MSSQL was restarted with -T8048 in place. The difference was immediately evident: buffer page lookup rate rose over 1 million and spike to 8 million per second. The troubled batch workload, which previously couldn't complete in 24 hours, completed in less than 4 hours. Another batch workload which was not the focus of investigation or intervention was submitted as part of validating the corrective value of trace flag 8048 (and ensuring that its unwanted side effects were minimal). This report batch previously completed in 2 hours; with trace flag 8048 in place the report batch completed in roughly 20 minutes.
Nightly ETL also encountered a benefit. ETL time dropped from roughly 60 minutes to 40 minutes.
Pulling together information from several places, I speculate that the high degree of report queuing, the concurrent report count greater than hardware thread count, and the single user account for all reports combined to put pressure on one NUMA node until worker thread pressure caused it to be disfavored for the next incoming connection request for the same user account, at which point the next NUMA node would get some number of connections near instantly. Each NUMA node would end up with a high probability of stressing the query memory grant bottleneck.
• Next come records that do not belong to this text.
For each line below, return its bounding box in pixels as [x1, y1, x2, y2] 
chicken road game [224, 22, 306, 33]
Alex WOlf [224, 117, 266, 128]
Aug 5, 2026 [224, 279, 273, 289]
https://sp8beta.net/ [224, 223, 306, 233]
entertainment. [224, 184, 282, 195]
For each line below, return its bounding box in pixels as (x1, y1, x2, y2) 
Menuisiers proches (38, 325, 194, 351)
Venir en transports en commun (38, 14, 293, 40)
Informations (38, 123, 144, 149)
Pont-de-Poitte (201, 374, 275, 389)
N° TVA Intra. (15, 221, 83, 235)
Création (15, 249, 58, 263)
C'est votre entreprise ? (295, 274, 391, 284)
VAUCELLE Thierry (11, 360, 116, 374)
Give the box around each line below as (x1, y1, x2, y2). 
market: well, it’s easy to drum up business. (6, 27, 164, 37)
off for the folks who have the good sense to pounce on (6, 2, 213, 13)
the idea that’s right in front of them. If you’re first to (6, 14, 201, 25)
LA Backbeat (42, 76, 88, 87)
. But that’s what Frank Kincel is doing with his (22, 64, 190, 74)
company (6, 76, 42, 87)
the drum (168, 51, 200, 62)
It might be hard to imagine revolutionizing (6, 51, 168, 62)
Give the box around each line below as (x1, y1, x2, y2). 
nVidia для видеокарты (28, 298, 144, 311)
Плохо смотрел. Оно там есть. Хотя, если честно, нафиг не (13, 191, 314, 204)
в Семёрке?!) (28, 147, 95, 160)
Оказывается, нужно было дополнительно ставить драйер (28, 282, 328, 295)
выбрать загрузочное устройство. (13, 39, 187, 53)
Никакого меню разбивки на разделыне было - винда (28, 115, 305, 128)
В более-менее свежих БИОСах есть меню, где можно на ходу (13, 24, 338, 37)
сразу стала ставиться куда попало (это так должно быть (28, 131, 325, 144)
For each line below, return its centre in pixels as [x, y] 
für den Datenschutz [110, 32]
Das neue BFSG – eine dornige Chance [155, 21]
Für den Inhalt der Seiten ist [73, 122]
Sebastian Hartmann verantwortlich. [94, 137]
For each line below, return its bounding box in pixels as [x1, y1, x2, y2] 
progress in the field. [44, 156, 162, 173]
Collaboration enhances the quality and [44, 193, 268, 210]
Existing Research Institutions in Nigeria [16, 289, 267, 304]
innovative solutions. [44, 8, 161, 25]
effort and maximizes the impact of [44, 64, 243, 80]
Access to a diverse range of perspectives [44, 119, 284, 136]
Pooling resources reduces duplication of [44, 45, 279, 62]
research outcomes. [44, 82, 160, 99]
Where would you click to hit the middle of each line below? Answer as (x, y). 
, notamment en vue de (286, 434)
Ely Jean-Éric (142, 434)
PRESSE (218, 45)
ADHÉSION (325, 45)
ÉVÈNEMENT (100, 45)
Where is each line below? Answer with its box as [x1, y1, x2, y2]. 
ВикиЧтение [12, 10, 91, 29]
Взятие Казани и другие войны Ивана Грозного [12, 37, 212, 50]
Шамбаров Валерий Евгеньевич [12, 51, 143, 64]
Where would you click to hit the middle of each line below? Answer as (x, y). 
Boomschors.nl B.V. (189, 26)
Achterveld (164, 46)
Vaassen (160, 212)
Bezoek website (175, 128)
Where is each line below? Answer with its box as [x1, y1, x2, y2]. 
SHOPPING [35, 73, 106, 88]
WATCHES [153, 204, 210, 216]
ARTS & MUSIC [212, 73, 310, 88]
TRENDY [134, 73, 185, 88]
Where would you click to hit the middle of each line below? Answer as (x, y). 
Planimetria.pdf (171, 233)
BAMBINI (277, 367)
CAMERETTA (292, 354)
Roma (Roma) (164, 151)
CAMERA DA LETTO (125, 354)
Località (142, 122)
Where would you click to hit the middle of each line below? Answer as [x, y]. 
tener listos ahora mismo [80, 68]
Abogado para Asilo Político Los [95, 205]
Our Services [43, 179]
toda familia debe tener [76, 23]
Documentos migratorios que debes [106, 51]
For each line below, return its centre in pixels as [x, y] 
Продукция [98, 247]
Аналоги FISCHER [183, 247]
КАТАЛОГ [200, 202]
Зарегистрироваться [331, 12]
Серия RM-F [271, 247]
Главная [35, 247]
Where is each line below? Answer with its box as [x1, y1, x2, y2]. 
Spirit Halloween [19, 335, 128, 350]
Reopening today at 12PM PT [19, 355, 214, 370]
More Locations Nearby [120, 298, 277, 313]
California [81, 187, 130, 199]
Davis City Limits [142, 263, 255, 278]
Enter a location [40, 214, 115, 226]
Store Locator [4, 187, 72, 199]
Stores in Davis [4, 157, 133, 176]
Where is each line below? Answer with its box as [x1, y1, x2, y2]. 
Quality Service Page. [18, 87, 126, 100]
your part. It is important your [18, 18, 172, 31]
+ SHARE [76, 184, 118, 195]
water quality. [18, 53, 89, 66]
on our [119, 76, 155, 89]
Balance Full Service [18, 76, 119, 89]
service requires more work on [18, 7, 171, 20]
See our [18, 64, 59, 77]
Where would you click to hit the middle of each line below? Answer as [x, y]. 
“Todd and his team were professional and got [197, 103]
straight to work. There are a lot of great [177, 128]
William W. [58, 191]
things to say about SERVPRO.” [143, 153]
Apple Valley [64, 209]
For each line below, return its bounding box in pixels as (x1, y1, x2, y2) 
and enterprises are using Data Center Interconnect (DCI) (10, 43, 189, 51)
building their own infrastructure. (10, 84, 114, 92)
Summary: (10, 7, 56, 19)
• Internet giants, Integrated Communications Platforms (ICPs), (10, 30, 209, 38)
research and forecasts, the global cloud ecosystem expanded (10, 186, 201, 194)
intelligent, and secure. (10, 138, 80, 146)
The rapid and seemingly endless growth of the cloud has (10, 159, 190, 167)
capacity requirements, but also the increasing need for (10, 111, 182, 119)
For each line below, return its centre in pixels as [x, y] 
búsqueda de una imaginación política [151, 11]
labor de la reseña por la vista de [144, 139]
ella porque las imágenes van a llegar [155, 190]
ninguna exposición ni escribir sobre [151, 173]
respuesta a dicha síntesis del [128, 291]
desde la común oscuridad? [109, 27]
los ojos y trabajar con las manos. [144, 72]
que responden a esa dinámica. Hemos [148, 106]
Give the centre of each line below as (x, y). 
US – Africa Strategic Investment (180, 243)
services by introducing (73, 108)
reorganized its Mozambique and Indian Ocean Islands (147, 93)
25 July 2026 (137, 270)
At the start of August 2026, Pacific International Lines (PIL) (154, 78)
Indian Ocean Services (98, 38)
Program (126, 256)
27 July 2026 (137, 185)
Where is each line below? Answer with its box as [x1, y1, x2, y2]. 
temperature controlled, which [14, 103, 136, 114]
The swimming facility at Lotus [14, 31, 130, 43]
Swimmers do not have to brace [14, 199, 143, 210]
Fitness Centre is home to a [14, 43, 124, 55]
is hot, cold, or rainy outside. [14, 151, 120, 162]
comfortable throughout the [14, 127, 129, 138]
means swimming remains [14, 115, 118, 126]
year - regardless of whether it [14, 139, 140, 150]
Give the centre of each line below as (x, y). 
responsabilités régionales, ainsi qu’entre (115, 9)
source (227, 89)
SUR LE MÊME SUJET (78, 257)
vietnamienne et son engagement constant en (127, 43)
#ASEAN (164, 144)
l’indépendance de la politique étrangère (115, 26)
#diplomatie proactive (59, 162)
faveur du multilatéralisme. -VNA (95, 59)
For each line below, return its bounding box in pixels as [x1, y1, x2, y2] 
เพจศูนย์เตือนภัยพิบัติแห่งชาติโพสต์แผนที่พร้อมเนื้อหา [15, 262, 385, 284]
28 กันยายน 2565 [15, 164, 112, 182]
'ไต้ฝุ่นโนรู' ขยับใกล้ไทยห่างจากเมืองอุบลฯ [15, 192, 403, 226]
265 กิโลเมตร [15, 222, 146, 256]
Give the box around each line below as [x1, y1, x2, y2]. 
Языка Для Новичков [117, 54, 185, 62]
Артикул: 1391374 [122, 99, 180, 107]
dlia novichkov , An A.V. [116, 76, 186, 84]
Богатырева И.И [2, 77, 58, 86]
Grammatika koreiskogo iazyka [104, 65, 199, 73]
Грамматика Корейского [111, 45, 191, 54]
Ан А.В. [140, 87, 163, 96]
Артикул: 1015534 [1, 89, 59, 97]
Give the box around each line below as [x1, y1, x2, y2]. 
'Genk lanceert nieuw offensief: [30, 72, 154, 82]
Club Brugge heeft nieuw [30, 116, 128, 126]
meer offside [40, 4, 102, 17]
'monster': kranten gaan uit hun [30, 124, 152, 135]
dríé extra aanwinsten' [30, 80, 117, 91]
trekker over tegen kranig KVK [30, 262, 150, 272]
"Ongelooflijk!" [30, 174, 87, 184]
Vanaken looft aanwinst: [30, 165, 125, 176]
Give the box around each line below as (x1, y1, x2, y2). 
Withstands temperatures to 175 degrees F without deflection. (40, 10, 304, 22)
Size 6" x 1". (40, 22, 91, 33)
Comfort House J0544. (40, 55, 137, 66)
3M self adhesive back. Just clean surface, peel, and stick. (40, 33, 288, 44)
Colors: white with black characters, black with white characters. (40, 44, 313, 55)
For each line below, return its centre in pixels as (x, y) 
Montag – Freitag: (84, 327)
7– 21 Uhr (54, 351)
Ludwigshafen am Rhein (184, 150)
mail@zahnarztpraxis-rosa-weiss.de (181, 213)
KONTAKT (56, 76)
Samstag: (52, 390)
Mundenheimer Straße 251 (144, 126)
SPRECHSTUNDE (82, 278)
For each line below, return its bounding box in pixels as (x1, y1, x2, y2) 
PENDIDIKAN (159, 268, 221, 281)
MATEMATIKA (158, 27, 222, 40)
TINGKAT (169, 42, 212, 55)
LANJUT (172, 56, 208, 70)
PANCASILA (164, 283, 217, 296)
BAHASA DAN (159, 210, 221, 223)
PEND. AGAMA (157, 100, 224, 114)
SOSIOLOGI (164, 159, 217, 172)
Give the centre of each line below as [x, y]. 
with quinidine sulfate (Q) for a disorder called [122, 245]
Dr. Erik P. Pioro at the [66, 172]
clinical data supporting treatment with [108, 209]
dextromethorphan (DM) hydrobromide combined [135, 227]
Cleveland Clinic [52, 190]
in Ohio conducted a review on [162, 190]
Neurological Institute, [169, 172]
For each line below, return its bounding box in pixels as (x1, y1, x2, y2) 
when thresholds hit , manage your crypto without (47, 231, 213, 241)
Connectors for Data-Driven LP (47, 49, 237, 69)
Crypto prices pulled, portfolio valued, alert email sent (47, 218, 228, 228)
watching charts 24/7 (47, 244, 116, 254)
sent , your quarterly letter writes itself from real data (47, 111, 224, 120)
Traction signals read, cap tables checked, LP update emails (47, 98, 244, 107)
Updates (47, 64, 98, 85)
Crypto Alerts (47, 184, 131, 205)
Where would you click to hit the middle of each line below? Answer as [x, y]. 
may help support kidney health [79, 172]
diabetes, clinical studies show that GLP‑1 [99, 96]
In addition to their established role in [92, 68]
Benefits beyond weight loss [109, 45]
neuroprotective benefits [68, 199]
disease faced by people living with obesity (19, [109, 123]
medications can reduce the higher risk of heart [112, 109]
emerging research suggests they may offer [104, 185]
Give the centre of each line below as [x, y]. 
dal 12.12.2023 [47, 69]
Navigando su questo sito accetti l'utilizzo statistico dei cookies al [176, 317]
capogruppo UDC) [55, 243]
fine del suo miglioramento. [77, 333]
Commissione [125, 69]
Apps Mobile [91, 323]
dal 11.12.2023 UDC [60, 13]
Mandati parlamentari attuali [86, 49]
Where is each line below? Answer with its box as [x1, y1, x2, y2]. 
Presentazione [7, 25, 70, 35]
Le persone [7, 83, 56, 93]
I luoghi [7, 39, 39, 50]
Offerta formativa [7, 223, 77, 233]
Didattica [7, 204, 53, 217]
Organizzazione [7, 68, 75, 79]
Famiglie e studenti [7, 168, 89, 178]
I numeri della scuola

Opening more lanes for query memory grant removed the bottleneck. But, I'm not sure the cost. Bob Dorr's CSS post makes it clear that there is additional memory overhead with trace flag 8048. Is that overhead within the single-page allocator region governed by MSSQL 2008 R2 max server memory? If so, I guess the system will just have some number fewer database pages in the buffer pool cache. If not, should max server memory be lowered to accomodate?
Finally... trace flag 8048 was a 'fix', but was it the best fix? Would SQL Server ignoring physical NUMA due to trace flag 8015 have accomplished the same thing? What about setting the BIOS to interleave memory, leaving the server with SMP-imitating SUMA behavior instead of NUMA behavior?